For each condition, we begin by drawing a random number from a uniform distribution, say \(U(-1,1)\), call them \(u_1, u_2, u_3, u_4\).
Now, let us define our random estimator for the true mean \(\mu_i\) for group \(i\) as
\[ \hat \mu_i = \bar{x_\cdot}+b+u_i \] Where \(\bar x_\cdot\) is the grand mean, the \(u_i\) are the random draws defined above, and \(b\) is defined as follows: \(b=\frac{p-\sqrt{(p(p-1)})}{\sqrt{\sum u_i^2}}\sum u_i\bar x_i\), where \(p\) equals the number of groups (here, 4; see Stober, Dana, and Rouder 2018 for more details).

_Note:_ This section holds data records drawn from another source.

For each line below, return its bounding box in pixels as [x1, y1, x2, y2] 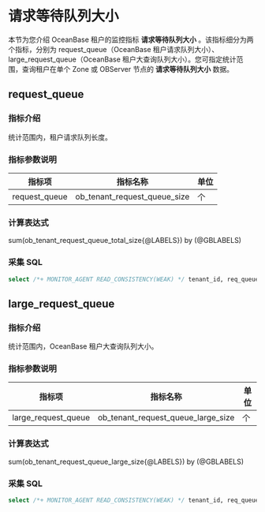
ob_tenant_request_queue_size [75, 191, 190, 202]
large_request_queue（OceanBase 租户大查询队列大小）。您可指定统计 [8, 54, 237, 64]
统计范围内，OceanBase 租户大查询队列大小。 [8, 342, 159, 351]
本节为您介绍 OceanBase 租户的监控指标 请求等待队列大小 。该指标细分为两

sampmeans<-dat1%>%group_by(group)%>%summarize(mean=mean(value))%>%.$mean
grandmean<-mean(dat1$value)
u<-runif(4,-1,1)
b=((4-sqrt(4*3))/sqrt(sum(u^2)))*sum(u*(sampmeans-grandmean))
rand_ests<-grandmean+b+u
dat1$rand_ests<-rep(rand_ests,each=10)
Lets see how this random estimator worked out:
sqrt(mean((rand_ests-c(0,.5,1,1.5))^2))
## [1] 1.070817
ggplot(dat1,aes(y=value,x=group,color=group))+geom_point()+scale_x_discrete()+geom_hline(aes(yintercept = true,color=group),lty=2)+geom_point(aes(x=group,y=samp.mean),pch=8,size=3)+geom_point(aes(x=group,y=rand_ests),pch=8,size=3,color="black")+geom_hline(aes(yintercept=mean(dat1$value)))

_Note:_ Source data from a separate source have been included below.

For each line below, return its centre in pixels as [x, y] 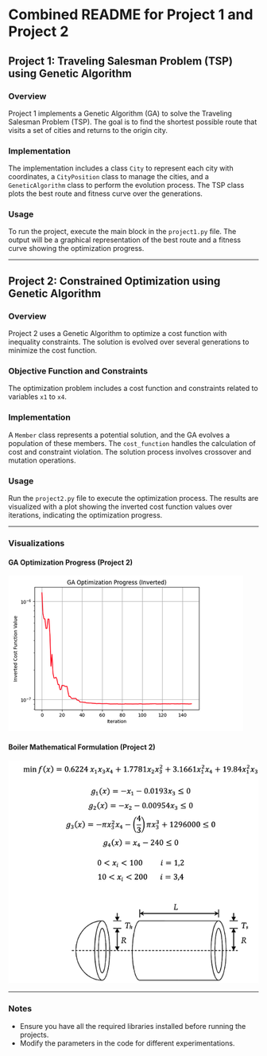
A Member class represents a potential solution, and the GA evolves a [119, 435]
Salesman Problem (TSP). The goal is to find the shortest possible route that [133, 122]
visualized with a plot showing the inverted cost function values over [120, 506]
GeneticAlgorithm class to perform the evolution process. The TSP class [126, 186]
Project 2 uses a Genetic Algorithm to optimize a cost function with [118, 334]
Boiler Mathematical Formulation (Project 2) [82, 747]
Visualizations [37, 543]
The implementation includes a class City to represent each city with [121, 168]

Better than our original of .892, which we get using the group means!
Simulation
Let’s repeat this RMSE calculation with the group means and with the random estimator very many times.
RMSE1<-vector()
RMSE2<-vector()
for(i in 1:5000){
A=sample(popA, 10)
B=sample(popB, 10)
C=sample(popC, 10)
D=sample(popD, 10)
sampmean=apply(data.frame(A,B,C,D),2,mean)

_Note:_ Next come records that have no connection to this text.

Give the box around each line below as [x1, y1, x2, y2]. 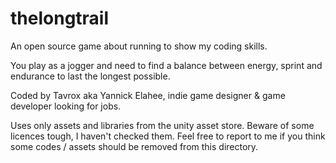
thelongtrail [10, 7, 110, 30]
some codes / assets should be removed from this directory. [10, 140, 259, 152]
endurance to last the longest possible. [10, 70, 171, 82]
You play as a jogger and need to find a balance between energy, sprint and [10, 59, 323, 71]
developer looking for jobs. [10, 100, 122, 112]
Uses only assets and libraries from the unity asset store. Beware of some [10, 119, 315, 131]
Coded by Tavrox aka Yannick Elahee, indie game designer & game [10, 89, 286, 101]
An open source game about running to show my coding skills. [10, 40, 268, 52]
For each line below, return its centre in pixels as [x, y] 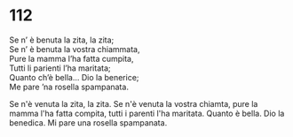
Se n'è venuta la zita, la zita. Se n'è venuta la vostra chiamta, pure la [134, 103]
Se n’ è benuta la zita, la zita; [62, 40]
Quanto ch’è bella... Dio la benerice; [74, 77]
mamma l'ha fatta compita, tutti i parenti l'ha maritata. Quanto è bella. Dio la [147, 113]
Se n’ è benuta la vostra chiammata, [75, 49]
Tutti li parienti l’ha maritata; [60, 68]
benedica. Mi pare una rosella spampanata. [88, 122]
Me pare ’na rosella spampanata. [69, 87]
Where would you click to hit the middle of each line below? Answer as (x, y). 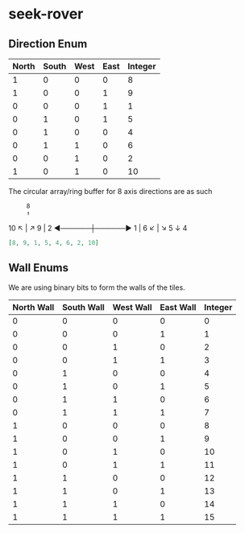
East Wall (178, 307)
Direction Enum (48, 44)
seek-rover (46, 14)
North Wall (33, 307)
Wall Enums (38, 268)
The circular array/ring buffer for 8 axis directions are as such (110, 191)
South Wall (83, 307)
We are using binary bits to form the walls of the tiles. (97, 287)
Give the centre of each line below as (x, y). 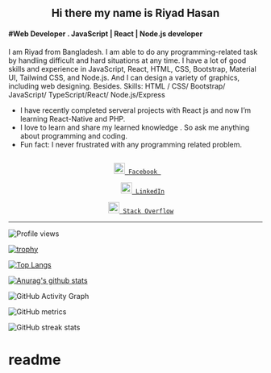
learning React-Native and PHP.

RMSE1[i]<-sqrt(mean((sampmean-c(0,.5,1,1.5))^2))
grandmean<-mean(c(A,B,C,D))
u<-runif(4,-1,1)
b=((4-sqrt(4*3))/sqrt(sum(u^2)))*sum(u*(sampmean-grandmean))
rand_ests<-grandmean+b+u
RMSE2[i]<-sqrt(mean((rand_ests-c(0,.5,1,1.5))^2))
}
mean(RMSE2<RMSE1)
## [1] 0.5296
This means that more than half the time, the random estimator is outperforming the sample means!
It is important to realize that sample size and sample variance both affect this result. The larger the sample size (or the smaller the variance), the less of an effect shrinkage has on overall estimation accuracy.
In the present example, the effect size \(f^2=\frac{\frac 1 p\sum (\mu_i-\mu_{\cdot})^2}{\sigma^2}=\frac{R^2}{1-R^2}\) is 0.0297404
It can be shown that the minimum sample size per condition needed to ensure that the sample means are more accurate than random estimators on average is equal to
\[ n_r = \frac{\sqrt{p(p-1)}}{pf^2} \]
It can be helpful to consider values of \(f^2=.02, .15,\) and \(.35\) for small, medium, and large effects, respectively.
Thus, given an expected \(f^2=.02\) and \(p=4\) conditions, the minimum sample size is given by \(\frac{\sqrt{4(3)}}{4*.02}=43.3\) or \(44\) people per condition.